OBJECTIVE: To identify the diagnostic ability of precontrast and contrast-enhanced ultrasound (CEUS) in differentiating between malignant and benign solid pancreatic lesions (MSPLs and BSPLs) and to develop an easy-to-use diagnostic nomogram. MATERIALS AND METHODS: This study was approved by the institutional review board. Patients with pathologically confirmed solid pancreatic lesions were enrolled from one tertiary medical centre from March 2011 to June 2021 and in two tertiary institutions between January 2015 and June 2021. A prediction nomogram model was established in the training set by using precontrast US and CEUS imaging features that were independently associated with MSPLs. The performance of the prediction model was further externally validated. RESULTS: A total of 155 patients (mean age, 55 ± 14.6 years, M/F = 84/71) and 78 patients (mean age, 59 ± 13.4 years, M/F = 36/42) were included in the training and validation cohorts, respectively. In the training set, an ill-defined border and dilated main pancreatic duct on precontrast ultrasound, CEUS patterns of hypoenhancement in both the arterial and venous phases of CEUS, and hyperenhancement/isoenhancement followed by washout were independently associated with MSPLs. The prediction nomogram model developed with the aforementioned variables showed good performance in differentiating MSPLs from BSPLs with an area under the curve (AUC) of 0.938 in the training set and 0.906 in the validation set. CONCLUSION: Hypoenhancement in all phases, hyperenhancement/isoenhancement followed by washout on CEUS, an ill-defined border, and a dilated main pancreatic duct were independent risk factors for MSPLs.

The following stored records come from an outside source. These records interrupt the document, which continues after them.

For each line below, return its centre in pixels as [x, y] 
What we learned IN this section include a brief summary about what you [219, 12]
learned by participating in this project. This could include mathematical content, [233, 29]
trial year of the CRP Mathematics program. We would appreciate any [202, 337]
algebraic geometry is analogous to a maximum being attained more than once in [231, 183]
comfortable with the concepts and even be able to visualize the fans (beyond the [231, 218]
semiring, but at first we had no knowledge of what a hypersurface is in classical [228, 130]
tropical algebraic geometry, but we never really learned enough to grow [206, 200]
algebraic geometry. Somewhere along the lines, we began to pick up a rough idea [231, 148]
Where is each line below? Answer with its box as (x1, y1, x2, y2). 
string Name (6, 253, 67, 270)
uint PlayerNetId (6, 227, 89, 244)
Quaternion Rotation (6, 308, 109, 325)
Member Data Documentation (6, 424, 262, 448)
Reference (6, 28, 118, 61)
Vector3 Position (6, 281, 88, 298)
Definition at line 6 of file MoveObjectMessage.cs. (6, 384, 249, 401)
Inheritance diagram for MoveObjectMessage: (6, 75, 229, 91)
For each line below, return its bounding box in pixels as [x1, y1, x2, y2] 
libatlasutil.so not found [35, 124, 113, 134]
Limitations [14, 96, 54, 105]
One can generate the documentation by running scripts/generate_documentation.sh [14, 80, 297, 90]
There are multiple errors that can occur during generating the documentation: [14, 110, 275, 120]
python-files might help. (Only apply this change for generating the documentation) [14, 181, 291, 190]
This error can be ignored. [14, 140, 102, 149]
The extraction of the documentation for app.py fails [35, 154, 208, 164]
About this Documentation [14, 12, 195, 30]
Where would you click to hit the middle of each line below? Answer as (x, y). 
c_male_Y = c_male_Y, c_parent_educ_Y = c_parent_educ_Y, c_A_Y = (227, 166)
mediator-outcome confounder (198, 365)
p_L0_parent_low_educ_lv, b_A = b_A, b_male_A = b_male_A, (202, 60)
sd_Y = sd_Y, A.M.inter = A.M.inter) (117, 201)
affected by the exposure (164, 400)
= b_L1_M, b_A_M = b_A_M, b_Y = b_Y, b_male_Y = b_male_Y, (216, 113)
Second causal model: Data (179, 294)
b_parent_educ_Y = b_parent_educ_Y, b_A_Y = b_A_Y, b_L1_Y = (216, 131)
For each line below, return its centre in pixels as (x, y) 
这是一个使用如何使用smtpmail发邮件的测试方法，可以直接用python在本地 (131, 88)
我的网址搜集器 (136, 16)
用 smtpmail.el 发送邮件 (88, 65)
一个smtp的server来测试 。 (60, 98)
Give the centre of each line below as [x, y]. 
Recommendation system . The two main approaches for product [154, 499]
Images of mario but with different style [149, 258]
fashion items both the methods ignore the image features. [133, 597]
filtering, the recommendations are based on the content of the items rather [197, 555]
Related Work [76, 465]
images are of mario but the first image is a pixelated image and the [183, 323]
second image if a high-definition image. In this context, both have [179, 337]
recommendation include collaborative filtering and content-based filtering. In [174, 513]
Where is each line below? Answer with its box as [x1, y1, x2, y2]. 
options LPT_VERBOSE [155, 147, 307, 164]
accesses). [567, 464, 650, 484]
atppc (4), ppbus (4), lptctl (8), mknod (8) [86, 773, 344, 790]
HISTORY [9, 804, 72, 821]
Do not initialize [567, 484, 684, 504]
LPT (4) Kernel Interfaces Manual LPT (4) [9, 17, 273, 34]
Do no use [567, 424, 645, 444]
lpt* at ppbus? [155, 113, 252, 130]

The nomogram constructed based on these predictors can be used to diagnose MSPLs. KEY POINTS: • An ill-defined border and dilated main pancreatic duct on precontrast ultrasound, hypoenhancement in all phases of CEUS, and hyperenhancement/isoenhancement followed by washout were independently associated with MSPLs. • The ultrasound-based prediction model showed good performance in differentiating MSPLs from BSPLs with an AUC of 0.938 in the training set and 0.906 in the external validation set. • An ultrasound-based nomogram is an easy-to-use tool to differentiate between MSPLs and BSPLs with high efficacy.